## Section: New Results

### Simulation

#### Simulation of Parallel Computing Systems

Researchers in the area of distributed computing conduct many of their experiments in simulation. While packet-level simulation is often used to study network protocols, it can be too costly to simulate network communications for large-scale systems and applications. The alternative chosen in SimGrid and a few other simulation frameworks is to simulate the network based on less costly flow-level models. Surprisingly, in the literature, validation of these flow-level models is at best a mere verification for a few simple cases. Consequently, although distributed computing simulators are widely used, their ability to produce scientifically meaningful results is in doubt. In [13] we focus on the validation of state-of-the-art flow-level network models of TCP communication on Wide Area Networks, via comparison to packet-level simulation. While it is straightforward to show cases in which previously proposed models lead to good results, instead we systematically seek cases that lead to invalid results. Careful analysis of these cases reveal fundamental flaws and also suggest improvements. One contribution of this work is that these improvements lead to a new model that, while far from being perfect, improves upon all previously proposed models. A more important contribution, perhaps, is provided by the pitfalls and unexpected behaviors encountered in this work, leading to a number of enlightening lessons. In particular, this work shows that model validation cannot be achieved solely by exhibiting (possibly many) ”good cases.” Confidence in the quality of a model can only be strengthened through an invalidation approach that attempts to prove the model wrong.
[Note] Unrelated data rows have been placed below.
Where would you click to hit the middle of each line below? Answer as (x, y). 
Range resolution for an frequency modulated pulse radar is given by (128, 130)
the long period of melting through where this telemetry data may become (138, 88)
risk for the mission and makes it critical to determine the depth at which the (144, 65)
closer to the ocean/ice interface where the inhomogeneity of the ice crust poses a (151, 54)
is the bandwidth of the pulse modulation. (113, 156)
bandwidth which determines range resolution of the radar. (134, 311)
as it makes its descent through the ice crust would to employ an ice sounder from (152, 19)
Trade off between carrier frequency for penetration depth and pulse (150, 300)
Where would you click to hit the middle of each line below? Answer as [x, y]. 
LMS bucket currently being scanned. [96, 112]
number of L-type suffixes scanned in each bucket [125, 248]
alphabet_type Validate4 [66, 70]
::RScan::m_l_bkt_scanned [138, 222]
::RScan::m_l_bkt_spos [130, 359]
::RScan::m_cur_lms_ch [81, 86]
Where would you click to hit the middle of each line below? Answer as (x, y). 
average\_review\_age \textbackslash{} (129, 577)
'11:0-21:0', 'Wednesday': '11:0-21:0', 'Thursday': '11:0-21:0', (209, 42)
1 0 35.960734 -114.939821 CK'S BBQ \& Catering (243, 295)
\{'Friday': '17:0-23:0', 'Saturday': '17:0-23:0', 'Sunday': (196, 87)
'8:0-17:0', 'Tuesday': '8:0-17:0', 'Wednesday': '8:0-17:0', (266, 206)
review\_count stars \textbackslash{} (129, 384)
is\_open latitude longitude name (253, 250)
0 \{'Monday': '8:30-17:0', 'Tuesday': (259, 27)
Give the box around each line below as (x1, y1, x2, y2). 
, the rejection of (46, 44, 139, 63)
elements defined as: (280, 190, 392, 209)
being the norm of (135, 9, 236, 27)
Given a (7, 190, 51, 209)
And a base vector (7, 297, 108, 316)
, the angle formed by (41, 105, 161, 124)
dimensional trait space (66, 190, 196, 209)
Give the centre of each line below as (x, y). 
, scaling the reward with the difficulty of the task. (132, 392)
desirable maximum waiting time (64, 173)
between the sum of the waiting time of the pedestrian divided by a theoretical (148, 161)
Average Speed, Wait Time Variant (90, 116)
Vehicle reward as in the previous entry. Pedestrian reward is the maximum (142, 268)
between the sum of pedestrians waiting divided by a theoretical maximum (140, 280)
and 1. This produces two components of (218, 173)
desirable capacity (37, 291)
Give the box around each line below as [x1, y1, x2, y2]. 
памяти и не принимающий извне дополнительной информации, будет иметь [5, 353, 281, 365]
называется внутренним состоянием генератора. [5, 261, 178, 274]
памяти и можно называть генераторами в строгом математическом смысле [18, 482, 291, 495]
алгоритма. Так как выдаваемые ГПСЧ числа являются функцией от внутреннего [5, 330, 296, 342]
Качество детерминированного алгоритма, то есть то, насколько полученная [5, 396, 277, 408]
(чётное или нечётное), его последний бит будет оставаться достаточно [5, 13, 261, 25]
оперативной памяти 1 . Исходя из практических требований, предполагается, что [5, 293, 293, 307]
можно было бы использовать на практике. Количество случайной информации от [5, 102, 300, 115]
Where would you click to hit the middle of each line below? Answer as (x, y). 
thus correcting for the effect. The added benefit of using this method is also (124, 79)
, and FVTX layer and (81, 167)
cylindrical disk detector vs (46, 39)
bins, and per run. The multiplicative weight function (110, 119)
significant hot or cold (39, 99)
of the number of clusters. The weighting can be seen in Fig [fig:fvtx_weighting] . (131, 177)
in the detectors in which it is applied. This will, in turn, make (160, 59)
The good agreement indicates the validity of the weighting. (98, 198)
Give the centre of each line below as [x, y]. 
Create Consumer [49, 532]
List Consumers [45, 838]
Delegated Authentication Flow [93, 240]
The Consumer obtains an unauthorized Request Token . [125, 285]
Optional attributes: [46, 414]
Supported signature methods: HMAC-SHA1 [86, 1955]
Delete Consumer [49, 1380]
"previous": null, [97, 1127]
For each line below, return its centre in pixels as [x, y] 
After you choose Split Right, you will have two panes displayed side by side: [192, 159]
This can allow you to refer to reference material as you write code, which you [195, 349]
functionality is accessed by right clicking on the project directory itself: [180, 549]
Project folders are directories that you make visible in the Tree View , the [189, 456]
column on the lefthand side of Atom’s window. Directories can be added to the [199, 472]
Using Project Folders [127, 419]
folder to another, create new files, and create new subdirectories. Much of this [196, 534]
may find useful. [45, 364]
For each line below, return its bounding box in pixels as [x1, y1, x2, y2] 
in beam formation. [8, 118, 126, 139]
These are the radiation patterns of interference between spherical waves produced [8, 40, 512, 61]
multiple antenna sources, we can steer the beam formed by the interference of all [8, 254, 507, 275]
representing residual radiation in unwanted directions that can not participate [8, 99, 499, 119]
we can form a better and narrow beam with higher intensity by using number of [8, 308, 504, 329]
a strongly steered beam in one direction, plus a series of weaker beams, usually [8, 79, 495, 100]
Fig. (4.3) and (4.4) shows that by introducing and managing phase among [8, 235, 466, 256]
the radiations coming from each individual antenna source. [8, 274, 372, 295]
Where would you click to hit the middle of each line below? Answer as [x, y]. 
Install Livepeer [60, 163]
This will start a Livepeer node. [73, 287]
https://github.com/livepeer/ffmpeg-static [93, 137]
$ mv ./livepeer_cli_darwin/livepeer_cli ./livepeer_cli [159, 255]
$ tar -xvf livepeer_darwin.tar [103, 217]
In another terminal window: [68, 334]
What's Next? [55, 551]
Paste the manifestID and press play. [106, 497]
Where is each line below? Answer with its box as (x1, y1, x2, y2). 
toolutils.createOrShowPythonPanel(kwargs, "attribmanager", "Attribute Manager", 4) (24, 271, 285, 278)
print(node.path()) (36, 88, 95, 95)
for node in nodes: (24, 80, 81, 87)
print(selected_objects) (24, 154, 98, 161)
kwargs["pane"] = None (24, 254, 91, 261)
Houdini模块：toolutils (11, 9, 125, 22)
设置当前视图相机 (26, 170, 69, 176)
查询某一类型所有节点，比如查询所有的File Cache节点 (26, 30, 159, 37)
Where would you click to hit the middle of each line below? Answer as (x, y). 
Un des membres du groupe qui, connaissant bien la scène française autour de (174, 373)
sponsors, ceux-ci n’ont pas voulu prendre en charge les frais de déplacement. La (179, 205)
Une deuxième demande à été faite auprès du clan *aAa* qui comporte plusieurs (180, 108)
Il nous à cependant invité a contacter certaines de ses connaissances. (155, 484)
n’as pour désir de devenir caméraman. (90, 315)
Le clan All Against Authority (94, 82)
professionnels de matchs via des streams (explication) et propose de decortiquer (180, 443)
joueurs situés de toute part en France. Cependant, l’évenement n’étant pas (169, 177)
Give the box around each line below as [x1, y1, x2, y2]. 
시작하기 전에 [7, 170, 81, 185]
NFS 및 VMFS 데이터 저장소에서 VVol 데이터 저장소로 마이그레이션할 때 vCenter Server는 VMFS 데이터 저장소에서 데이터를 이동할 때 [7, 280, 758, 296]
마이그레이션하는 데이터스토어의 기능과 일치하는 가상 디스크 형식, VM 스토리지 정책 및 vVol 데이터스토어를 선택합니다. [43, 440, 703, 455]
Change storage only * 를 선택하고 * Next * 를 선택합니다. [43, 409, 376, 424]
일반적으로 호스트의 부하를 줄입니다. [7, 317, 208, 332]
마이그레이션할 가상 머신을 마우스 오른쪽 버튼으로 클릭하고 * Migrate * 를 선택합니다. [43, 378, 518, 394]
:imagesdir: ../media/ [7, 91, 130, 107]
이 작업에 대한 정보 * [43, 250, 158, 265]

The previous results assume steady-state and provide thus a reasonable model when message size is very large. Although, such assumptions may be reasonable when studying grid applications, when simulating HPC applications message sizes are often much smaller and phenomenon like slow-start or how communications and computations overlap have to be accurately modeled. Simulation and modeling for performance prediction and profiling is yet essential for developing and maintaining HPC code that is expected to scale for next-generation exascale systems. In [15] , [34] we describe an implementation of a flow-based hybrid network model that accounts for factors such as network topology and contention, which are commonly ignored by the LogP models. Although, this may seem like a strange choice, we focus on large-scale, Ethernet-connected systems, as these currently compose 37.8% of the TOP500 index, and this share is expected to increase as higher-speed 10 and 100GbE become more available. Furthermore, the European Mont-Blanc project to study exascale computing by developing prototype systems with low-power embedded devices will also use Ethernet-based interconnect [28] . Our model is implemented within SMPI, an open-source MPI implementation that connects real applications to the SimGrid simulation framework. SMPI provides implementations of collective communications based on current versions of both OpenMPI and MPICH. SMPI and SimGrid also provide methods for easing the simulation of large-scale systems, including shadow execution, memory folding, and support for both online and offline (i.e., post-mortem) simulation. We validate our proposed model by comparing traces produced by SMPI with those from real world experiments, as well as with those obtained using other established network models. Our study shows that SMPI has a consistently better predictive power than classical LogP-based models for a wide range of scenarios including both established HPC benchmarks and real applications.

#### Perfect Simulation

Perfect simulation is a very efficient technique that uses coupling
arguments to provide a sample from the stationary distribution of a
Markov chain in a finite time without ever computing the
distribution. In [7] , we consider
Jackson queueing networks (JQN) with finite buffer constraints and
analyze the efficiency of sampling from their stationary
distribution. In the context of exact sampling, the monotonicity
structure of JQNs ensures that such efficiency is of the order of
the coupling time (or meeting time) of two extremal sample paths. In
the context of approximate sampling, it is given by the mixing
time. Under a condition on the drift of the stochastic process
underlying a JQN, which we call *hyper-stability*, in our main
result we show that the coupling time is polynomial in both the
number of queues and buffer sizes. Then, we use this result to show
that the mixing time of JQNs behaves similarly up to a given
precision threshold. Our proof relies on a recursive formula
relating the coupling times of trajectories that start from network
states having 'distance one', and it can be used to analyze the
coupling and mixing times of other Markovian networks, provided that
they are monotone. An illustrative example is shown in the context
of JQNs with blocking mechanisms.

In [35] , we extend the technique to handle situations with infinite space state. We consider open JQN with losses with mixed finite and infinite queues and analyze the efficiency of sampling from their exact stationary distribution. Although the underlying Markov chain may have an infinite state space, we show that perfect sampling is possible. The main idea is to use a JQN with infinite buffers (that has a product form stationary distribution) to bound the number of initial conditions to be considered in the coupling from the past scheme. We also provide bounds on the sampling time of this new perfect sampling algorithm for acyclic or hyperstable networks. These bounds show that the new algorithm is considerably more efficient than existing perfect samplers even in the case where all queues are finite. We illustrate this efficiency through numerical experiments. We also extend our approach to non-monotone networks such as queueing networks with negative customers.